他穿上自己的白底黑布鞋,背着双手慢悠悠朝门外走去,院子里,陈迹轻轻将刚挑回来的水
倒入水缸。
姚老头看了看厨房里、趴在灶台上睡着的刘曲星,又看了看精神奕奕的陈迹,皱着眉头说
道:“……你给他熬死了?”
陈迹:“……没有,刘师兄只是睡着了。”
姚老头撇撇嘴:“鸡还没打鸣,你就弄出动静把我吵醒,要不以后别让鸡打鸣了,你来打鸣
吧。”
陈迹笑了笑,并未将师父的话放在心上,他也算慢慢习惯了对方这张淬毒的嘴:“师父,我
去挑水了啊,鸡鸣之前把水挑满,不耽误您给我们上早课。”
说着,他将袖口卷到手腕处,挑起扁担往外走去。
然而还没等陈迹走到门口,门外忽有铜铃声在远方响起,那铃声清脆悦耳,由远及近。
姚老头皱了一下眉头,竟快步走上前去,在陈迹出门之前将他拉回了屋里。
陈迹被扯得不由自主后退两步,肩上的扁担与木桶摇晃不停。
下一刻,有一队人马抬着一尊宝相庄严的佛像,在黎明的夜色中穿过安西街。
三十二位僧人身穿灰色僧袍,光着半边膀子,稳稳当当的抬着硕大无朋的须弥座。
须弥座旁,还有僧人左手持铜铃,右手持香火。偶尔左右手相击,香火与铜铃碰撞出绚烂的
火星与清脆的声响。
那香火经久不熄,火星冲天而起,如火树银花,鱼龙曼衍。
陈迹低声问道:“师父,您拉我回来……”
姚老头面无表情道:“不要问。”
陈迹与姚老头并肩而立,就这么无声的注视着这支僧人队伍,慢慢从太平医馆门前经过。
正看着,他忽然往后退了一步。
刚刚那一瞬,佛像似乎看了自己一眼,那眼神漠然中却又带着一丝悲悯。
此时,刘曲星也被铜铃声惊醒赶来,他看着门前的那支队伍:“是城南陀罗寺的僧人们啊,
谁家这么大手笔,竟在重阳节出得起钱,请佛菩萨巡游洛城?”
陈迹迟疑了片刻问道:“师父,这世界真的有神佛吗?”
刘曲星抢着回答:“当然有了,前年郊外刘家屯有一人的母亲病重,他便在佛菩萨巡游时跪
在佛像面前祈求,结果他母亲的病当场就好了!”
陈迹将信将疑,他知道有很多宗教用显露神迹的方式来招揽信徒。
却听刘曲星继续说道:“还有,我记得三年前,洛城西有一孝子,父母双双死于瘟疫。

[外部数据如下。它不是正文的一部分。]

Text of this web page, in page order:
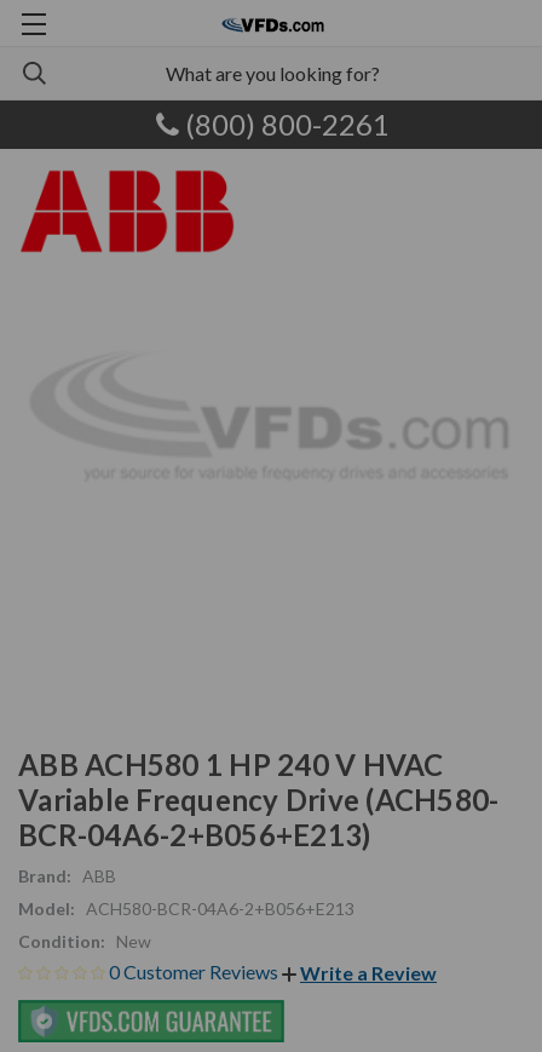
(800) 800-2261
ABB ACH580 1 HP 240 V HVAC
Variable Frequency Drive (ACH580-
BCR-04A6-2+B056+E213)
Brand:
ABB
Model:
ACH580-BCR-04A6-2+B056+E213
Condition:
New
0 Customer Reviews Write a Review
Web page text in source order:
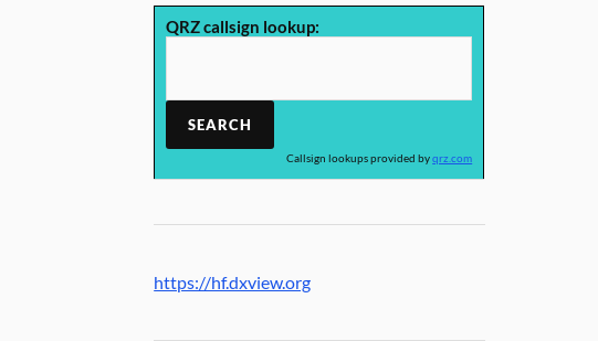
QRZ callsign lookup:
Callsign lookups provided byqrz.com
https://hf.dxview.org
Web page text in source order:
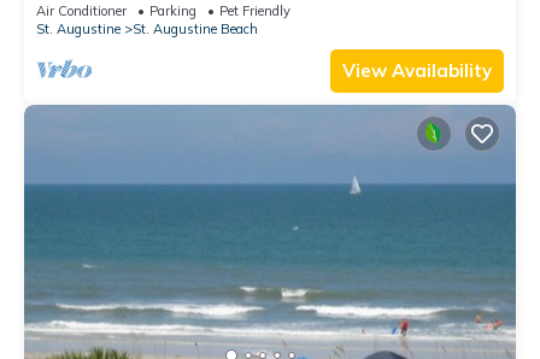
Air Conditioner Parking
Pet Friendly
St. Augustine
St. Augustine Beach
View Availability
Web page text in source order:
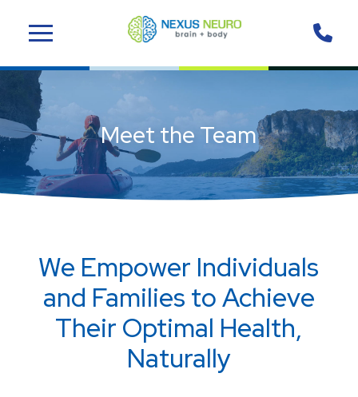
navigation
Meet the Team
We Empower Individuals
and Families to Achieve
Their Optimal Health,
Naturally
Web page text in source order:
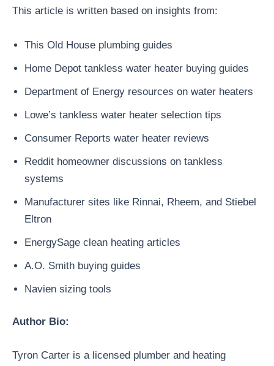
This article is written based on insights from:
This Old House plumbing guides
Home Depot tankless water heater buying guides
Department of Energy resources on water heaters
Lowe’s tankless water heater selection tips
Consumer Reports water heater reviews
Reddit homeowner discussions on tankless
systems
Manufacturer sites like Rinnai, Rheem, and Stiebel
Eltron
EnergySage clean heating articles
A.O. Smith buying guides
Navien sizing tools
Author Bio:
Tyron Carter is a licensed plumber and heating
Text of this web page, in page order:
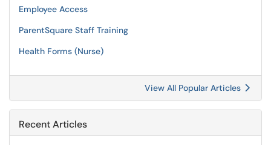
Employee Access
ParentSquare Staff Training
Health Forms (Nurse)
View All Popular Articles
Recent Articles
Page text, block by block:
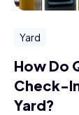
Yard
How Do
Check-
Yard?
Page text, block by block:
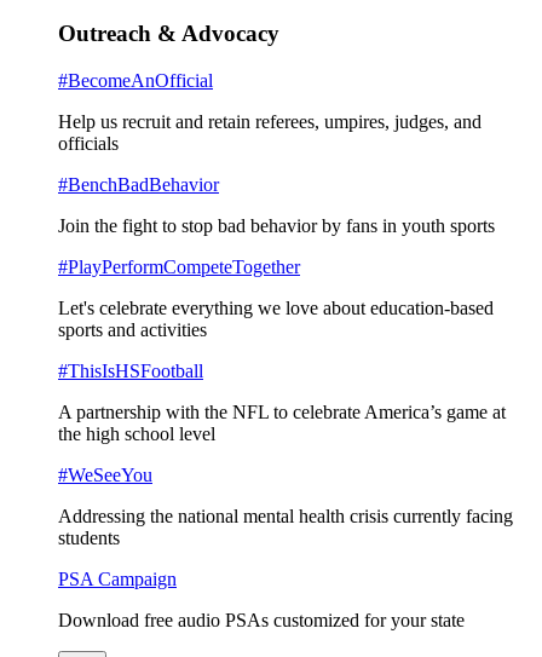
Outreach & Advocacy
#BecomeAnOfficial
Help us recruit and retain referees, umpires, judges, and
officials
#BenchBadBehavior
Join the fight to stop bad behavior by fans in youth sports
#PlayPerformCompeteTogether
Let's celebrate everything we love about education-based
sports and activities
#ThisIsHSFootball
A partnership with the NFL to celebrate America’s game at
the high school level
#WeSeeYou
Addressing the national mental health crisis currently facing
students
PSA Campaign
Download free audio PSAs customized for your state
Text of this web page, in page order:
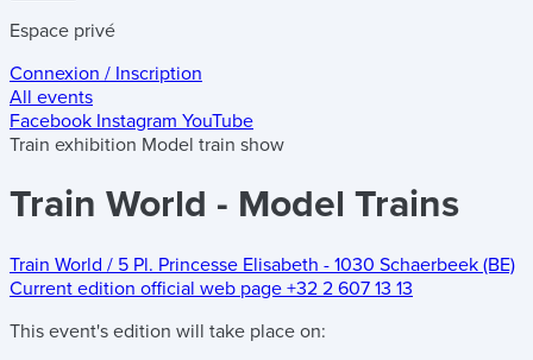
Espace privé
Connexion / Inscription
All events
Facebook Instagram YouTube
Train exhibition Model train show
Train World - Model Trains
Train World / 5 Pl. Princesse Elisabeth - 1030 Schaerbeek (BE)
Current edition official web page +32 2 607 13 13
This event's edition will take place on:
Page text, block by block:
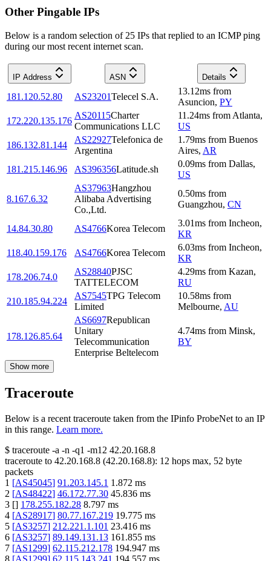
Other Pingable IPs
Below is a random selection of 25 IPs that replied to an ICMP ping
during our most recent internet scan.
IP Address ASN Details
181.120.52.80 AS23201Telecel S.A.
13.12ms from
Asuncion, PY
172.220.135.176
AS20115Charter
Communications LLC
11.24ms from Atlanta,
US
186.132.81.144
AS22927Telefonica de
Argentina
1.79ms from Buenos
Aires, AR
181.215.146.96
AS396356Latitude.sh
0.09ms from Dallas,
US
8.167.6.32
AS37963Hangzhou
Alibaba Advertising
Co.,Ltd.
0.50ms from
Guangzhou, CN
14.84.30.80 AS4766Korea Telecom
3.01ms from Incheon,
KR
118.40.159.176
AS4766Korea Telecom
6.03ms from Incheon,
KR
178.206.74.0
AS28840PJSC
TATTELECOM
4.29ms from Kazan,
RU
210.185.94.224
AS7545TPG Telecom
Limited
10.58ms from
Melbourne, AU
178.126.85.64
AS6697Republican
Unitary
Telecommunication
Enterprise Beltelecom
4.74ms from Minsk,
BY
Show more
Traceroute
Below is a recent traceroute taken from the IPinfo ProbeNet to an IP
in this range. Learn more.
$ traceroute -a -n -q1 -m12 42.20.168.8
traceroute to 42.20.168.8 (42.20.168.8): 12 hops max, 52 byte
packets
1 [AS45045] 91.203.145.1 1.872 ms
2 [AS48422] 46.172.77.30 45.836 ms
3 [] 178.255.182.28 8.797 ms
4 [AS28917] 80.77.167.219 19.775 ms
5 [AS3257] 212.221.1.101 23.416 ms
6 [AS3257] 89.149.131.13 161.855 ms
7 [AS1299] 62.115.212.178 194.947 ms
8 [AS1299] 62.115.143.241 194.557 ms

他去
城南陀罗寺求佛,捐了全部身家、地契、祖产,请出云方丈起水陆法会,供养十方佛菩萨。”
“结果如何?”
“他父母复活了啊,瘟疫也消失了,只是躺在床上不能动,”刘曲星回答道。
陈迹皱起眉头,转头看向姚老头:“师父,刘师兄说的事情是真的吗?”
姚老头背着双手,轻描淡写嗯了一声:“当初他父母送到我这里来时已在弥留之际,我让他
将父母抬走,不要死在医馆里坏了我的名声。”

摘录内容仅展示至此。